Abstract

Premature screenouts have detrimental effects on pumping operations and zonal isolation procedures during fracturing jobs, and well productivity after fracturing jobs. The premature screenout is caused by insufficient fracture growth and inadequate fracture aperture to accept certain amount of proppant concentration. The causes are roughly classified into three types. The first one is near fracture plane twisting or discontinuity which is known as nearwellbore tortuosity. The second one is simultaneous propagation of multiple fractures from wellbore. The third one is unexpected excessive fluid leak-off from a primary fracture to natural fracture system. Among them, the third one is recognized as the most difficult one to be prevented or overcame especially for naturally fractured reservoirs. This is because the huge fluid leak off may happen not only in near wellbore regions but also in far fields away from the wellbore. In this case, a fracture design may have to be completely modified from the original one.

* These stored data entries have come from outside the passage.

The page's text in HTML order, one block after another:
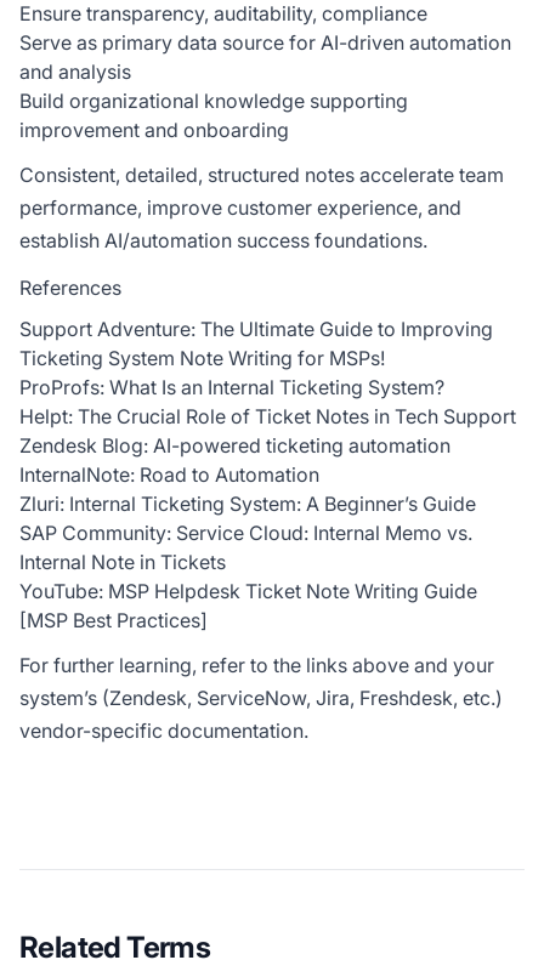
Ensure transparency, auditability, compliance
Serve as primary data source for AI-driven automation
and analysis
Build organizational knowledge supporting
improvement and onboarding
Consistent, detailed, structured notes accelerate team
performance, improve customer experience, and
establish AI/automation success foundations.
References
Support Adventure: The Ultimate Guide to Improving
Ticketing System Note Writing for MSPs!
ProProfs: What Is an Internal Ticketing System?
Helpt: The Crucial Role of Ticket Notes in Tech Support
Zendesk Blog: AI-powered ticketing automation
InternalNote: Road to Automation
Zluri: Internal Ticketing System: A Beginner’s Guide
SAP Community: Service Cloud: Internal Memo vs.
Internal Note in Tickets
YouTube: MSP Helpdesk Ticket Note Writing Guide
[MSP Best Practices]
For further learning, refer to the links above and your
system’s (Zendesk, ServiceNow, Jira, Freshdesk, etc.)
vendor-specific documentation.
Related Terms
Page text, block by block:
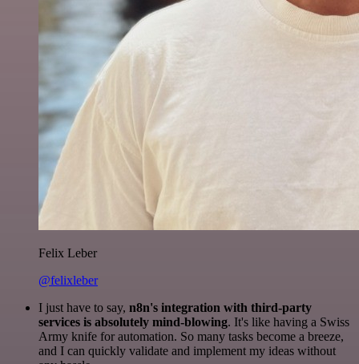
Felix Leber
@felixleber
I just have to say, n8n's integration with third-party
services is absolutely mind-blowing. It's like having a Swiss
Army knife for automation. So many tasks become a breeze,
and I can quickly validate and implement my ideas without
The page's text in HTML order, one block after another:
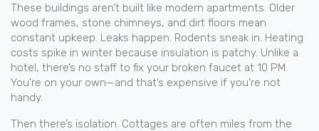
These buildings aren’t built like modern apartments. Older
wood frames, stone chimneys, and dirt floors mean
constant upkeep. Leaks happen. Rodents sneak in. Heating
costs spike in winter because insulation is patchy. Unlike a
hotel, there’s no staff to fix your broken faucet at 10 PM.
You’re on your own—and that’s expensive if you’re not
handy.
Then there’s isolation. Cottages are often miles from the
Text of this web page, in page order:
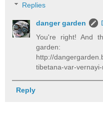
Replies
danger garden
You're right! And
garden:
http://
tibetana-var-
Reply
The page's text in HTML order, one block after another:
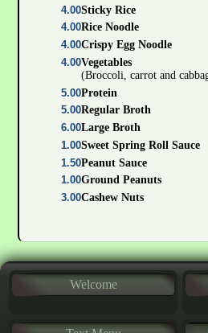
4.00Sticky Rice
4.00Rice Noodle
4.00Crispy Egg Noodle
4.00Vegetables
(Broccoli, carrot and
5.00Protein
5.00Regular Broth
6.00Large Broth
1.00Sweet Spring Roll Sauce
1.50Peanut Sauce
1.00Ground Peanuts
3.00Cashew Nuts
Welcome
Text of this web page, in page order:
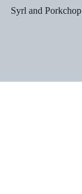
Syrl and Porkchop
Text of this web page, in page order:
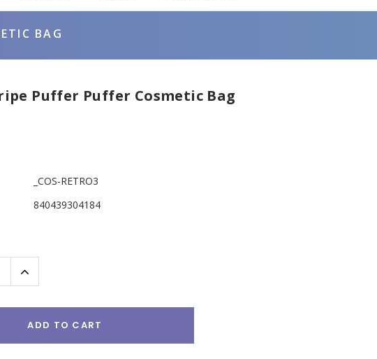
BAG
Puffer Puffer Cosmetic Bag
_COS-RETRO3
840439304184
Increase
Quantity:
ADD TO CART
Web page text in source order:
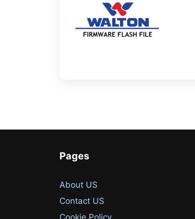
Pages
About US
Contact US
Cookie Policy
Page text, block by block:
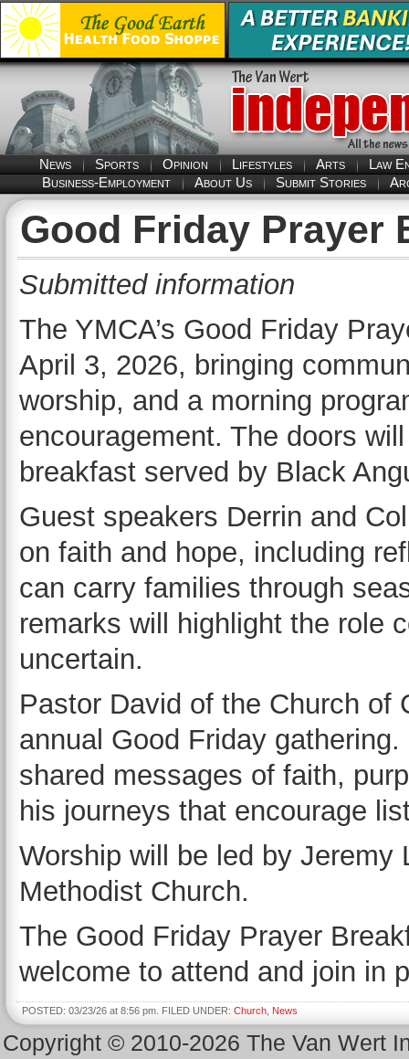
News Sports Opinion Lifestyles Arts
Law
Business-Employment
About Us Submit Stories
Good Friday Prayer
Submitted information
The YMCA’s Good Friday
April 3, 2026, bringing
worship, and a morning
encouragement. The doors
breakfast served by Black
Guest speakers Derrin and
on faith and hope, including
can carry families through
remarks will highlight the role
uncertain.
Pastor David of the Church of
annual Good Friday
shared messages of faith,
his journeys that encourage
Worship will be led by Jeremy
Methodist Church.
The Good Friday Prayer
welcome to attend and join in
POSTED: 03/23/26 at 8:56 pm. FILED UNDER: Church News
Copyright © 2010-2026 The Van Wert
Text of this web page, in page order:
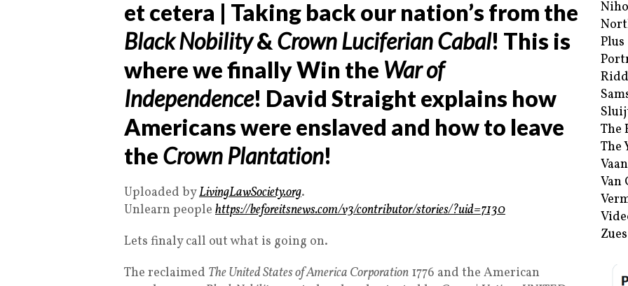
et cetera | Taking back our nation’s from the
Black Nobility&Crown Luciferian Cabal! This is
where we finally Win the War of
Independence! David Straight explains how
Americans were enslaved and how to leave
the Crown Plantation!
Uploaded byLivingLawSociety.org.
Unlearn people https://beforeitsnews.com/v3/contributor/stories/?uid=7130
Lets finaly call out what is going on.
The reclaimed The United States of America Corporation 1776 and the American
Plus
The
The
Van
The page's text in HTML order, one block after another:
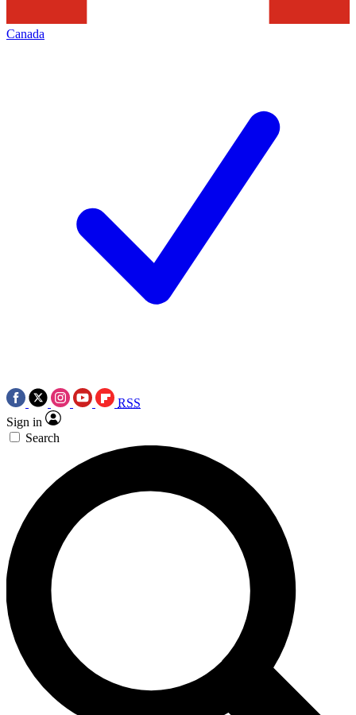
Canada
RSS
Sign in
Search
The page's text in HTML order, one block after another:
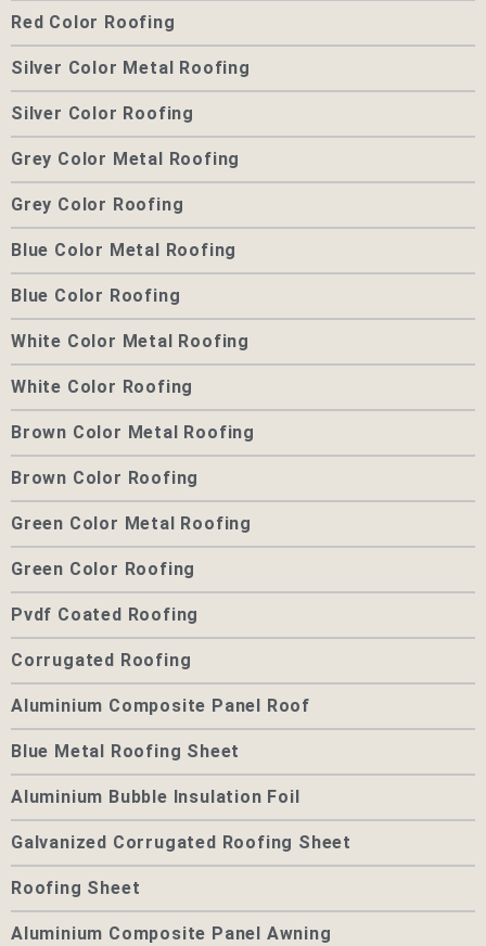
Red Color Roofing
Silver Color Metal Roofing
Silver Color Roofing
Grey Color Metal Roofing
Grey Color Roofing
Blue Color Metal Roofing
Blue Color Roofing
White Color Metal Roofing
White Color Roofing
Brown Color Metal Roofing
Brown Color Roofing
Green Color Metal Roofing
Green Color Roofing
Pvdf Coated Roofing
Corrugated Roofing
Aluminium Composite Panel Roof
Blue Metal Roofing Sheet
Aluminium Bubble Insulation Foil
Galvanized Corrugated Roofing Sheet
Roofing Sheet
Aluminium Composite Panel Awning

Various types of procedures for preventing or overcoming premature screenouts are proposed in the fracturing industry. But, judgements for effectiveness of these procedures are based on qualitative discussions through limited field experiences. To propose confident procedures responding to specific field characteristics, quantitative evaluation is required using a geomechanical model incorporating proper physics.

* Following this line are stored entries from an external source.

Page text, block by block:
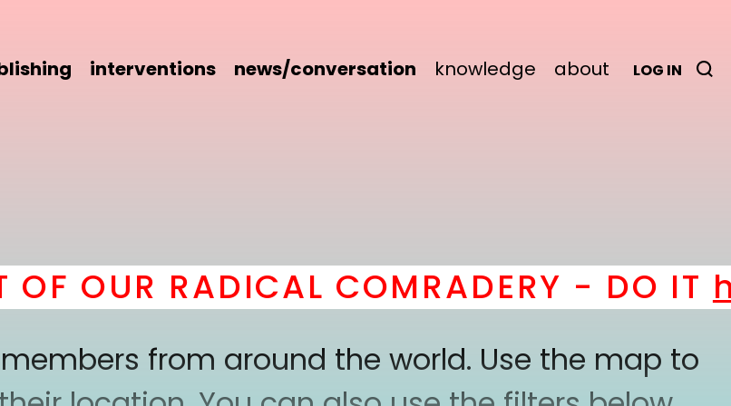
interventions news/conversation knowledge about LOG IN
OUR RADICAL COMRADERY - DO IT
from around the world. Use the map to
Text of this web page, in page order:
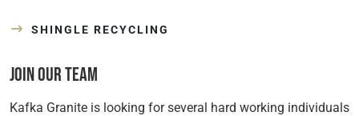
SHINGLE RECYCLING
Join Our Team
Kafka Granite is looking for several hard working individuals
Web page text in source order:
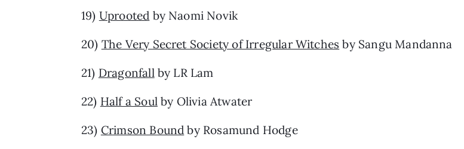
19) Uprooted by Naomi Novik
20) The Very Secret Society of Irregular Witches by Sangu Mandanna
21) Dragonfall by LR Lam
22) Half a Soul by Olivia Atwater
23) Crimson Bound by Rosamund Hodge
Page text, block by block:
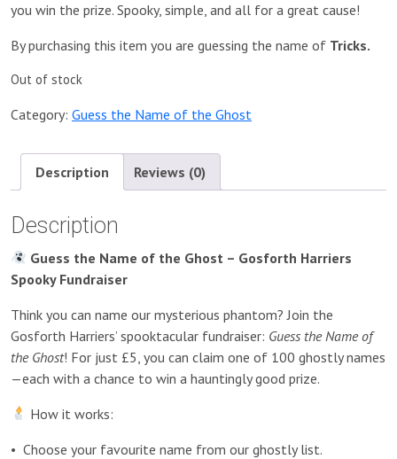
you win the prize. Spooky, simple, and all for a great cause!
By purchasing this item you are guessing the name of Tricks.
Out of stock
Category: Guess the Name of the Ghost
Description Reviews (0)
Description
Guess the Name of the Ghost – Gosforth Harriers
Spooky Fundraiser
Think you can name our mysterious phantom? Join the
Gosforth Harriers’ spooktacular fundraiser: Guess the Name of
the Ghost! For just £5, you can claim one of 100 ghostly names
—each with a chance to win a hauntingly good prize.
How it works:
• Choose your favourite name from our ghostly list.
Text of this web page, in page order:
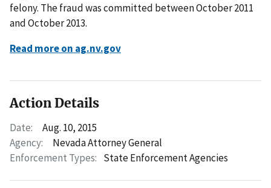
felony. The fraud was committed between October 2011
and October 2013.
Read more on ag.nv.gov
Action Details
Date:
Aug. 10, 2015
Agency:
Nevada Attorney General
Enforcement Types: State Enforcement Agencies

We try to construct a geomechanical model to explain a premature screenout occurred in an actual fracturing job, which aims to develop a domestic tight oil reservoir. The screenout is interpreted to be caused by excessive fluid leak-off from a primary fracture to natural fracture system. For the construction of a quantitative geomechanical model, a hydraulic fracturing simulator, which can model a primary tensile fracture propagation interacting with a natural fracture system, is used. The most difficult parameters to estimate are properties of a natural fracture system comprising of fracture porosity, initial fracture aperture and shear dilation effects. These parameters are constrained by extensions and shapes of observed microseismic clouds. The other parameters are estimated by integration of core test, log and injection test data. The evaluated in-situ stress state shows weak strike-slip faulting stress regime, which implies a certain degree of facilitation of shear slip on natural fractures by raising pore pressure at fracturing jobs.

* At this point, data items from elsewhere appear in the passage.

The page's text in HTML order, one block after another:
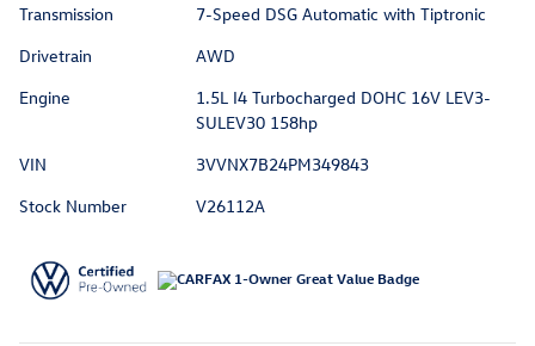
Transmission
7-Speed DSG Automatic with Tiptronic
Drivetrain
AWD
Engine
1.5L I4 Turbocharged DOHC 16V LEV3-
SULEV30 158hp
VIN
3VVNX7B24PM349843
Stock Number
V26112A
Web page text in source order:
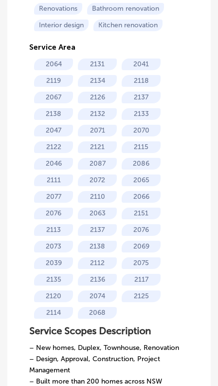
Renovations
Bathroom renovation
Interior design
Kitchen renovation
Service Area
2064 2131
2041
2119
2134
2118
2067
2126
2137
2138
2132
2133
2047
2071
2070
2122
2121
2115
2046
2087
2086
2111
2072
2065
2077
2110
2066
2076
2063
2151
2113
2137
2076
2073
2138
2069
2039
2112
2075
2135
2136
2117
2120
2074
2125
2114
2068
Service Scopes Description
– New homes, Duplex, Townhouse, Renovation
– Design, Approval, Construction, Project
Management
– Built more than 200 homes across NSW
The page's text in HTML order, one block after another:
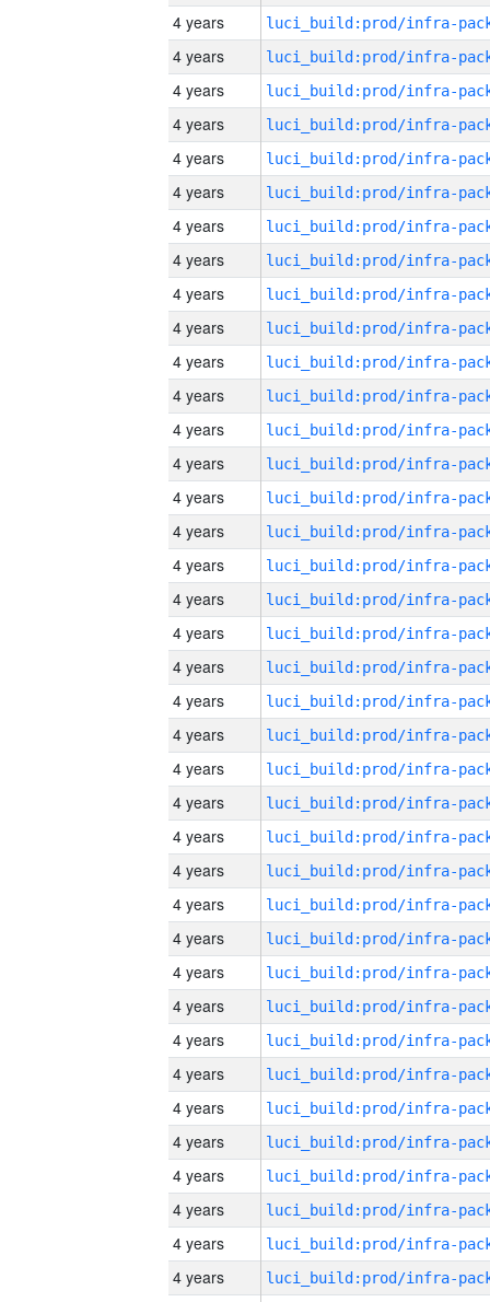
4 years
4 years
4 years
4 years
4 years
4 years
4 years
4 years
4 years
4 years
4 years
4 years
4 years
4 years
4 years
4 years
4 years
4 years
4 years
4 years
4 years
4 years
4 years
4 years
4 years
4 years
4 years
4 years
4 years
4 years
4 years
4 years
4 years
4 years
4 years
4 years
4 years
4 years
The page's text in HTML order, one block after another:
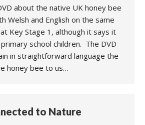
about the native UK honey bee
Welsh and English on the same
Key Stage 1, although it says it
school children. The DVD
in straightforward language the
honey bee to us…
to Nature
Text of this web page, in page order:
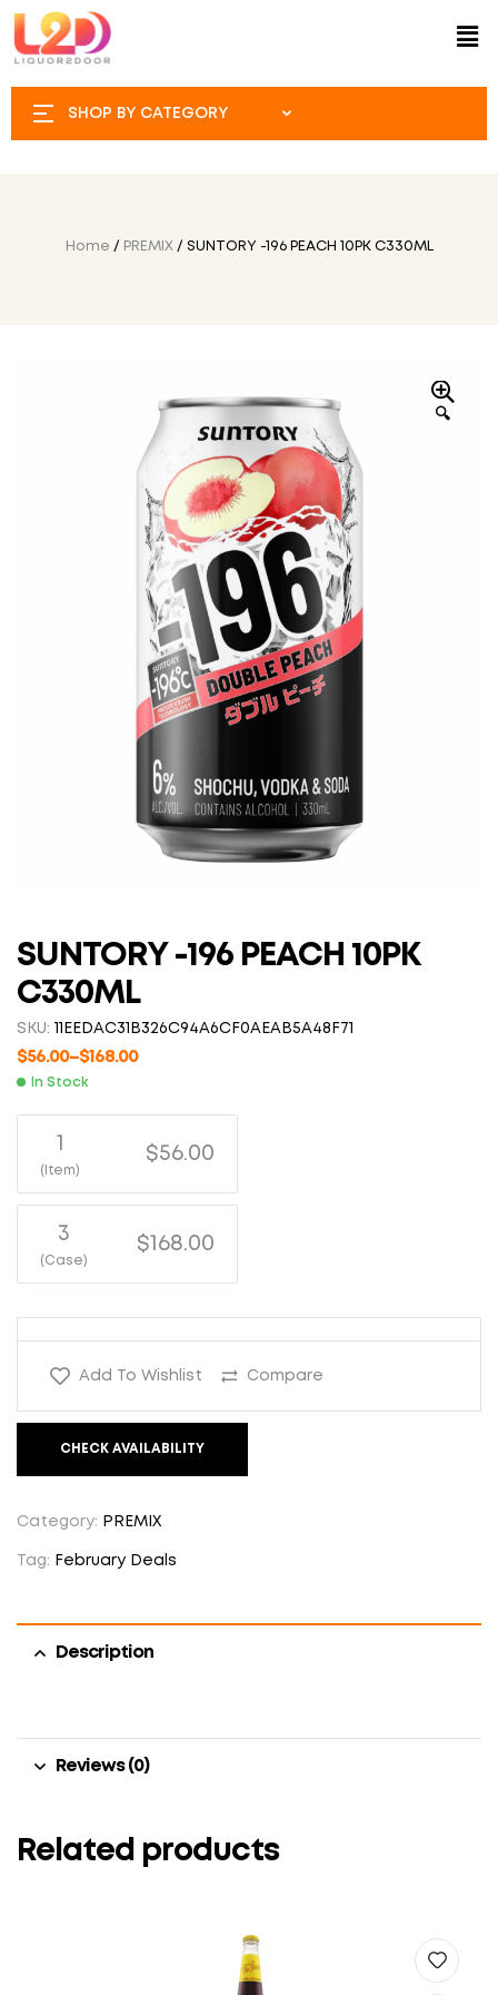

By using the constructed geomechanical model, sensitivity analyses are conducted to evaluate growth of a primary tensile fracture and width of its aperture in accordance with shear dilation on natural fractures and viscosity of injected fracturing fluid. Consequently, it is revealed that the primary fracture propagation is limited to around 10m away from the wellbore and its aperture becomes less than 2mm if a degree of shear dilation on natural fractures shows stronger than those expected, or an original high viscosity attained by x-linked gel system decreases. The fracture aperture of 2mm width is close to the expected proppant admittance criteria described in the past studies. It means a potential to occur screenouts. According to the post-job laboratory test, a shortage of hydration time to make a high viscous fluid by mixing gelling agents and water is found to lower fluid viscosity. Taking into account the low viscos fracturing fluid, the constructed geomechanical model can explain the actual premature screenout. It means the model can be utilized to improve fracturing design in the future.